◆ YOUR INSTRUCTIONS ◆
Return nothing but the lines from the one with "correctly, and we" through the one with "different models [93, 197]" in the data below, word for word and without pictures.

◆ RECORDS SHOWN ◆
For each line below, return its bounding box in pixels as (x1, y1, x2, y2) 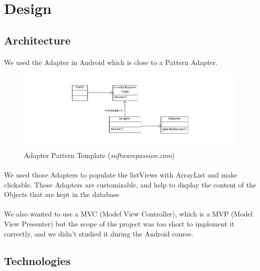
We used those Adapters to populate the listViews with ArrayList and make (4, 169, 237, 180)
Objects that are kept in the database (4, 189, 119, 199)
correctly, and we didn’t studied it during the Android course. (4, 228, 193, 238)
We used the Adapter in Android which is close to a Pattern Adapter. (4, 56, 218, 67)
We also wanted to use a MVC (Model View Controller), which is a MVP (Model (4, 208, 253, 219)
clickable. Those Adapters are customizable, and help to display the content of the (4, 179, 256, 189)
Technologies (4, 252, 70, 268)
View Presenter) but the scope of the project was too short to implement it (4, 218, 234, 229)
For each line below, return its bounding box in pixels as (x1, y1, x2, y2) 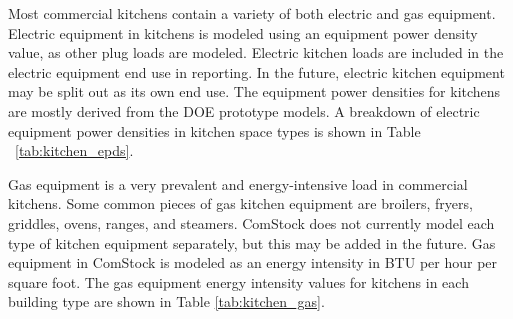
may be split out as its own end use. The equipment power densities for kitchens (8, 81, 501, 102)
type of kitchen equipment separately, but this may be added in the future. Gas (8, 232, 496, 253)
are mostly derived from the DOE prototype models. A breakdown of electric (8, 100, 480, 121)
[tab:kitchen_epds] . (15, 140, 134, 161)
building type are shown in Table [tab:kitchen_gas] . (8, 291, 325, 312)
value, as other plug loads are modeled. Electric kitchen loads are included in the (8, 42, 504, 63)
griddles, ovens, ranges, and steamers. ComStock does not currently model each (8, 212, 495, 233)
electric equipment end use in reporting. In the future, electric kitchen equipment (8, 61, 505, 82)
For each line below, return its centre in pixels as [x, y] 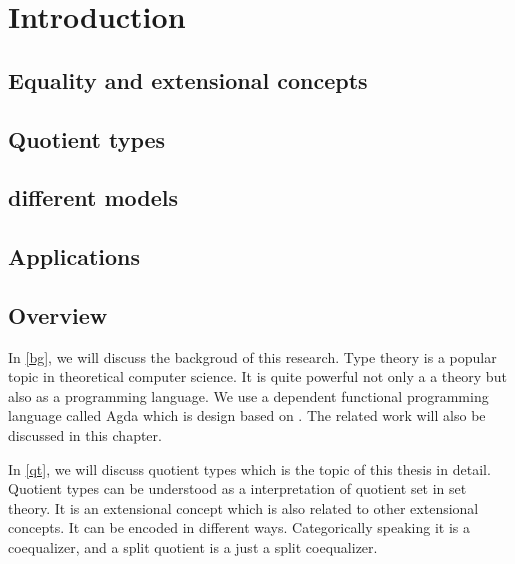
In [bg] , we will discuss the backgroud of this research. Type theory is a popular [252, 356]
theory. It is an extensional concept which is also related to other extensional [243, 507]
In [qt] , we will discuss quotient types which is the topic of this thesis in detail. [249, 468]
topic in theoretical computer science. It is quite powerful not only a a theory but [257, 376]
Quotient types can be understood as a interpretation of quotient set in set [237, 488]
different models [93, 197]
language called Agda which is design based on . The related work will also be [247, 415]
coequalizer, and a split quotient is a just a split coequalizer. [193, 547]
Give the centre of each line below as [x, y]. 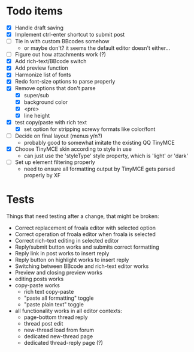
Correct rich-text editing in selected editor [67, 241]
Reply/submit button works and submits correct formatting [87, 247]
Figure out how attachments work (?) [60, 55]
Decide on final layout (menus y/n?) [59, 136]
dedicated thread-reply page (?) [63, 343]
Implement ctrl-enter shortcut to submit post [70, 35]
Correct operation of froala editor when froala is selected [85, 234]
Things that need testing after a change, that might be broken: [83, 216]
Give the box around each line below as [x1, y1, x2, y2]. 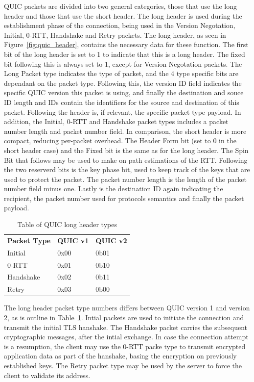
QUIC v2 [95, 235, 127, 245]
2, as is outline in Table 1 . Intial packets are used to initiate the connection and [4, 312, 244, 322]
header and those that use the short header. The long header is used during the [4, 10, 242, 21]
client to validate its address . [4, 370, 91, 380]
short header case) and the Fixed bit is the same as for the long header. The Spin [4, 145, 249, 155]
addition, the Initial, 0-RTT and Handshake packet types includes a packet [4, 116, 229, 127]
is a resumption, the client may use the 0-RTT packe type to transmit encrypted [4, 341, 246, 351]
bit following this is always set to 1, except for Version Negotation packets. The [4, 58, 242, 69]
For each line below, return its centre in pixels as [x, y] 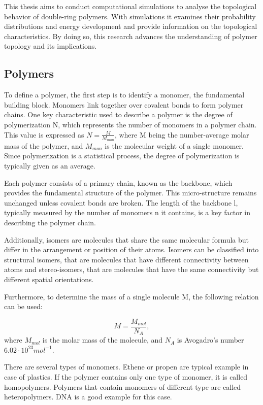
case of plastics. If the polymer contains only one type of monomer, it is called [126, 376]
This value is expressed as [44, 134]
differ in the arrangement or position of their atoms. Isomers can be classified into [131, 249]
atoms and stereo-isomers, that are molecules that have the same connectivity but [131, 269]
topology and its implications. [51, 46]
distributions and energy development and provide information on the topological [131, 26]
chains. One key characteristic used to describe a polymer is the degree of [118, 114]
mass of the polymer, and [44, 145]
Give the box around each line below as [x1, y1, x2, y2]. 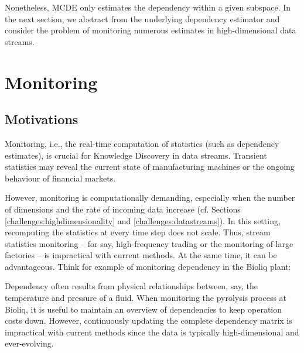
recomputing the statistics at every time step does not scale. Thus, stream [5, 226, 271, 238]
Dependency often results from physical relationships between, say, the [5, 280, 258, 292]
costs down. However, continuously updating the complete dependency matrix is [5, 314, 292, 327]
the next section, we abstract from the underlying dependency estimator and [5, 12, 280, 25]
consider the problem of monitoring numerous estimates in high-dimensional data [5, 24, 296, 36]
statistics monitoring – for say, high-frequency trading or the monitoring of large [5, 237, 293, 249]
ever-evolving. [5, 337, 54, 349]
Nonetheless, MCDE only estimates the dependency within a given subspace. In [5, 1, 291, 13]
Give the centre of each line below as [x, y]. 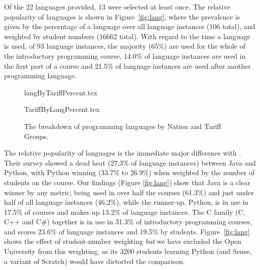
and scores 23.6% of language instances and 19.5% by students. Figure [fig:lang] [127, 231]
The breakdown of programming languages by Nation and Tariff [123, 126]
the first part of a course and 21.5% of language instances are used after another [127, 65]
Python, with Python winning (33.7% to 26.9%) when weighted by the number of [129, 172]
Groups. [36, 136]
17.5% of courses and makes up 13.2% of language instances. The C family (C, [125, 212]
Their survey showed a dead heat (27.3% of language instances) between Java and [130, 162]
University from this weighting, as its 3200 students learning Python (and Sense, [128, 251]
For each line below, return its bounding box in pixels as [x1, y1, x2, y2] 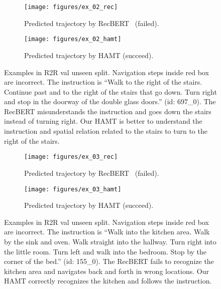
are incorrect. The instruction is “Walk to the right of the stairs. [4, 77, 202, 87]
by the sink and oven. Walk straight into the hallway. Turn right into [4, 236, 216, 246]
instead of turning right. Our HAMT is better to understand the [4, 116, 202, 126]
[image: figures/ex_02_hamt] [24, 36, 122, 43]
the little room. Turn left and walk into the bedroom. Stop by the [4, 246, 207, 256]
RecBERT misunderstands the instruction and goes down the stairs [4, 106, 211, 116]
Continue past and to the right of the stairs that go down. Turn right [4, 86, 217, 97]
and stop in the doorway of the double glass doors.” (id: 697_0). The [4, 96, 216, 107]
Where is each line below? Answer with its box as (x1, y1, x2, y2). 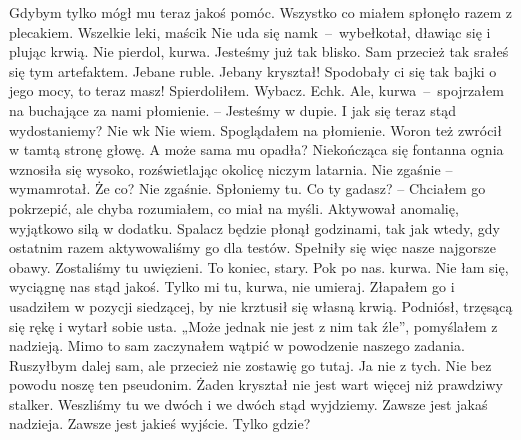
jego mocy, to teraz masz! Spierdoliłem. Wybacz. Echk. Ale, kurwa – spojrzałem (9, 80, 504, 101)
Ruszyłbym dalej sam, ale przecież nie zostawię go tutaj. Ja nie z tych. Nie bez (9, 354, 492, 375)
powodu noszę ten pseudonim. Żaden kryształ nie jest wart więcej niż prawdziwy (9, 374, 503, 395)
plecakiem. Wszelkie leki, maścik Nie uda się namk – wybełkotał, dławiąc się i (9, 21, 491, 42)
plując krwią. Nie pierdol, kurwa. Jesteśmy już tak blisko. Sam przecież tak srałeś (9, 41, 509, 62)
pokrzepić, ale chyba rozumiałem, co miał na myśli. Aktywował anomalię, (9, 197, 459, 218)
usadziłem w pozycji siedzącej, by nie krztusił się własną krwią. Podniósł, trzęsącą (9, 295, 513, 316)
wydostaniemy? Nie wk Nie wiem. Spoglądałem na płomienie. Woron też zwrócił (9, 119, 502, 140)
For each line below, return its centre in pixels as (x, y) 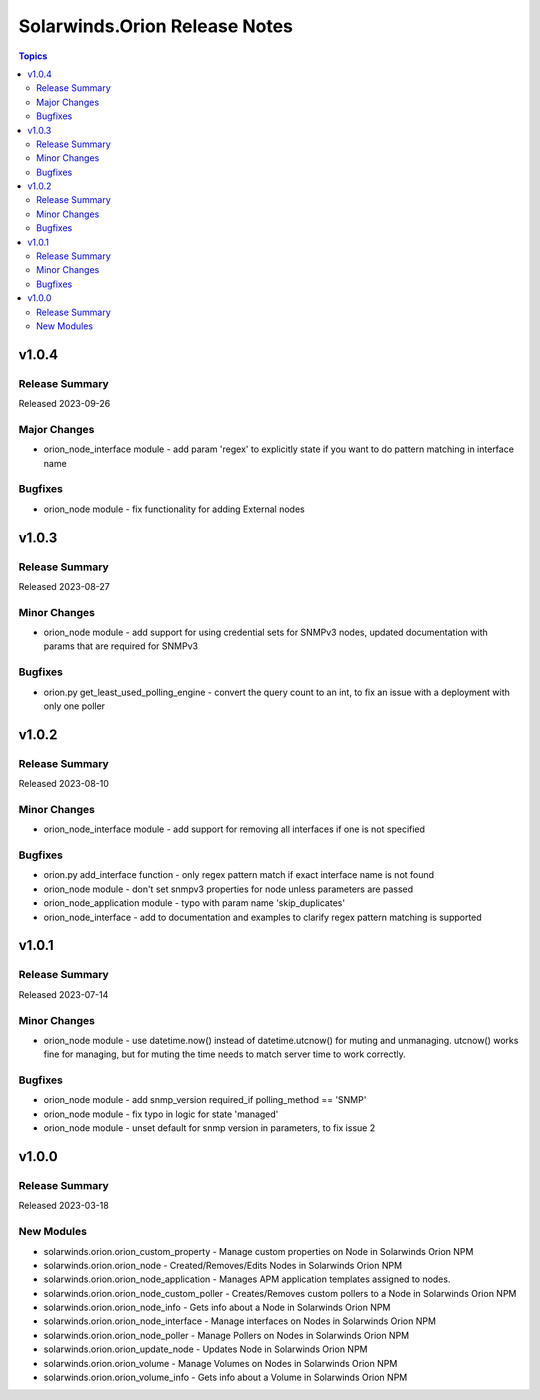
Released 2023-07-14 (63, 994)
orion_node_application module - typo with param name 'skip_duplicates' (194, 903)
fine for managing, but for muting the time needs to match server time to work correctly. (225, 1054)
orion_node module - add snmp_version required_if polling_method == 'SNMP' (205, 1100)
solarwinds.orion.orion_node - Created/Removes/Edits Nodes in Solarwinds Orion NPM (223, 1265)
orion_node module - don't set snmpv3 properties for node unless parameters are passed (228, 889)
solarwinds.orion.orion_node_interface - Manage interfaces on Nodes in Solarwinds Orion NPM (240, 1321)
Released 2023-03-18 (63, 1206)
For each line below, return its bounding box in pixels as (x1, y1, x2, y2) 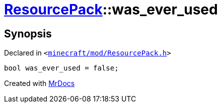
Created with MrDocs (4, 79, 75, 88)
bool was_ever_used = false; (4, 64, 119, 72)
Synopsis (4, 27, 52, 40)
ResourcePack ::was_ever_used (4, 1, 218, 18)
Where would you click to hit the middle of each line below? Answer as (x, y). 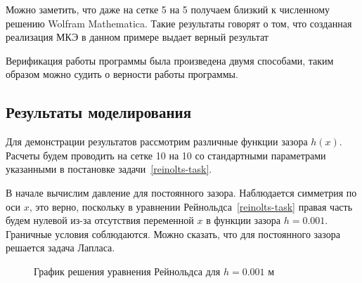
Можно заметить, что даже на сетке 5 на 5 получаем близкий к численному (168, 9)
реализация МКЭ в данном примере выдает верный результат (137, 37)
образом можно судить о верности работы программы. (122, 74)
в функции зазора (244, 220)
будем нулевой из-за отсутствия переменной (100, 220)
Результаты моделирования (99, 112)
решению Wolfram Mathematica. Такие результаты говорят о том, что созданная (179, 23)
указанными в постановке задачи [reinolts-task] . (109, 169)
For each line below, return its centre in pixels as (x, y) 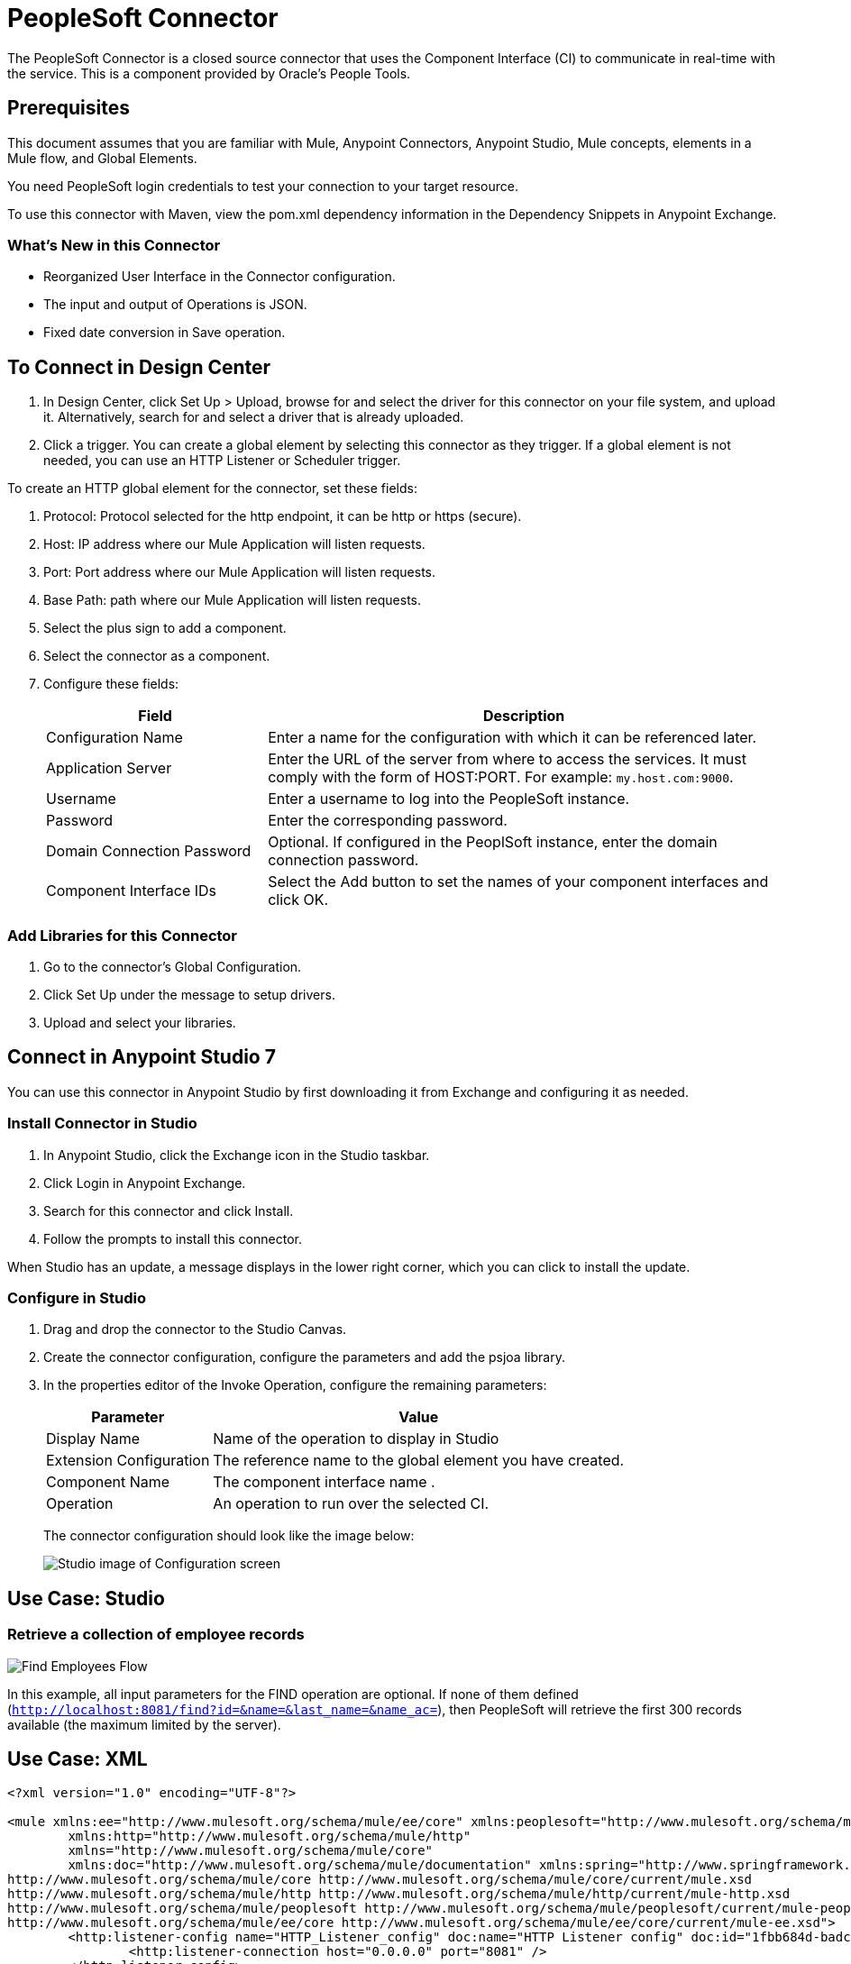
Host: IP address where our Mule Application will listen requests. (234, 544)
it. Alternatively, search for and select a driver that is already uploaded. (254, 417)
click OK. (298, 900)
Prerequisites (69, 108)
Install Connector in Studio (102, 1124)
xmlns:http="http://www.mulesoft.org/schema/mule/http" (270, 1836)
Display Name (93, 1439)
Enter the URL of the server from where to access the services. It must (507, 759)
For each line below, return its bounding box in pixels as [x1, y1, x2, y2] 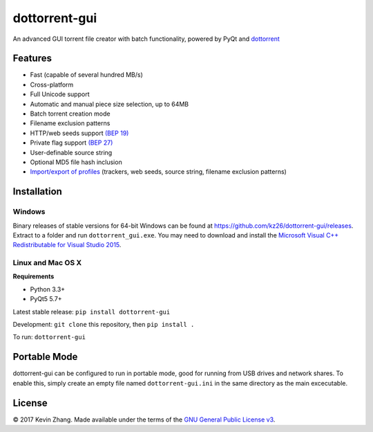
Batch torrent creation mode [30, 109, 111, 118]
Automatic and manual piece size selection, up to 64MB [30, 100, 189, 108]
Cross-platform [30, 80, 74, 89]
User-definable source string [30, 148, 113, 156]
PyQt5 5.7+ [30, 295, 62, 303]
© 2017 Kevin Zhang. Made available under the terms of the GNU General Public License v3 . [12, 415, 276, 424]
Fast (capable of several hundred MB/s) [30, 71, 143, 79]
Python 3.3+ [30, 285, 66, 294]
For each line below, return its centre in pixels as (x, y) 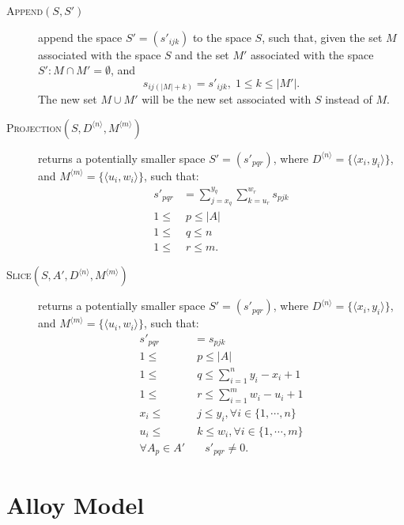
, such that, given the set (322, 37)
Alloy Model (76, 504)
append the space (80, 37)
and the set (202, 54)
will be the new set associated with (227, 99)
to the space (222, 37)
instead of (349, 99)
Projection (34, 127)
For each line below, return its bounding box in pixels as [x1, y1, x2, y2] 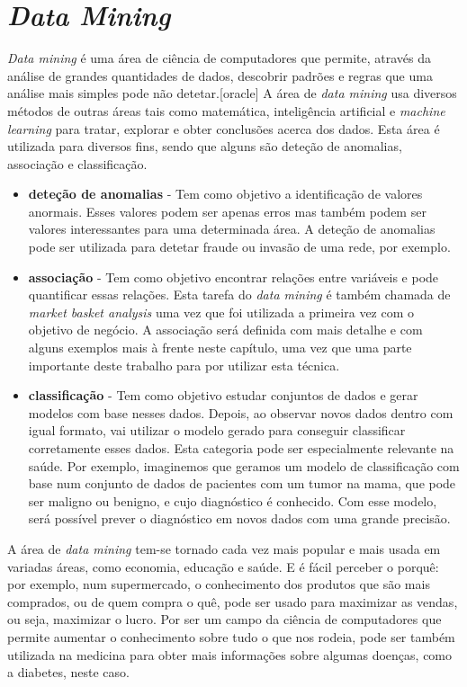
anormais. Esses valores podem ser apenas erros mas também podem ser [28, 201, 427, 220]
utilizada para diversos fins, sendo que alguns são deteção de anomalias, [7, 137, 402, 156]
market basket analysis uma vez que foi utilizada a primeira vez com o [28, 302, 415, 321]
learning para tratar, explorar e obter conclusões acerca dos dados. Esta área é [7, 119, 440, 138]
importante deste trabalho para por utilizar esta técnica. [28, 355, 340, 374]
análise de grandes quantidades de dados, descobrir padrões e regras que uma [7, 66, 433, 85]
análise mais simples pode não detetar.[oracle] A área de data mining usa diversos [7, 84, 457, 103]
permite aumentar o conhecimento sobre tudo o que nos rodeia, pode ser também [7, 627, 455, 646]
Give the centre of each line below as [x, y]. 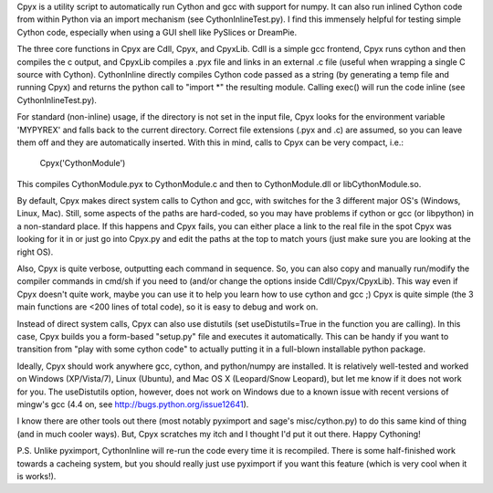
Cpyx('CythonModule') [83, 163]
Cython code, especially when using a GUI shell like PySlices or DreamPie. [157, 32]
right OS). [35, 252]
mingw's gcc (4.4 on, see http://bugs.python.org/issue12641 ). [133, 404]
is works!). [37, 476]

◆ EXPECTED ANSWER ◆
correctly, and we didn’t studied it during the Android course. (4, 228, 193, 238)
We used the Adapter in Android which is close to a Pattern Adapter. (4, 56, 218, 67)
We also wanted to use a MVC (Model View Controller), which is a MVP (Model (4, 208, 253, 219)
clickable. Those Adapters are customizable, and help to display the content of the (4, 179, 256, 189)
Technologies (4, 252, 70, 268)
View Presenter) but the scope of the project was too short to implement it (4, 218, 234, 229)
For each line below, return its bounding box in pixels as (x1, y1, x2, y2) 
may be split out as its own end use. The equipment power densities for kitchens (8, 81, 501, 102)
type of kitchen equipment separately, but this may be added in the future. Gas (8, 232, 496, 253)
are mostly derived from the DOE prototype models. A breakdown of electric (8, 100, 480, 121)
[tab:kitchen_epds] . (15, 140, 134, 161)
building type are shown in Table [tab:kitchen_gas] . (8, 291, 325, 312)
value, as other plug loads are modeled. Electric kitchen loads are included in the (8, 42, 504, 63)
griddles, ovens, ranges, and steamers. ComStock does not currently model each (8, 212, 495, 233)
electric equipment end use in reporting. In the future, electric kitchen equipment (8, 61, 505, 82)
For each line below, return its centre in pixels as [x, y] 
In [bg] , we will discuss the backgroud of this research. Type theory is a popular [252, 356]
theory. It is an extensional concept which is also related to other extensional [243, 507]
In [qt] , we will discuss quotient types which is the topic of this thesis in detail. [249, 468]
topic in theoretical computer science. It is quite powerful not only a a theory but [257, 376]
Quotient types can be understood as a interpretation of quotient set in set [237, 488]
different models [93, 197]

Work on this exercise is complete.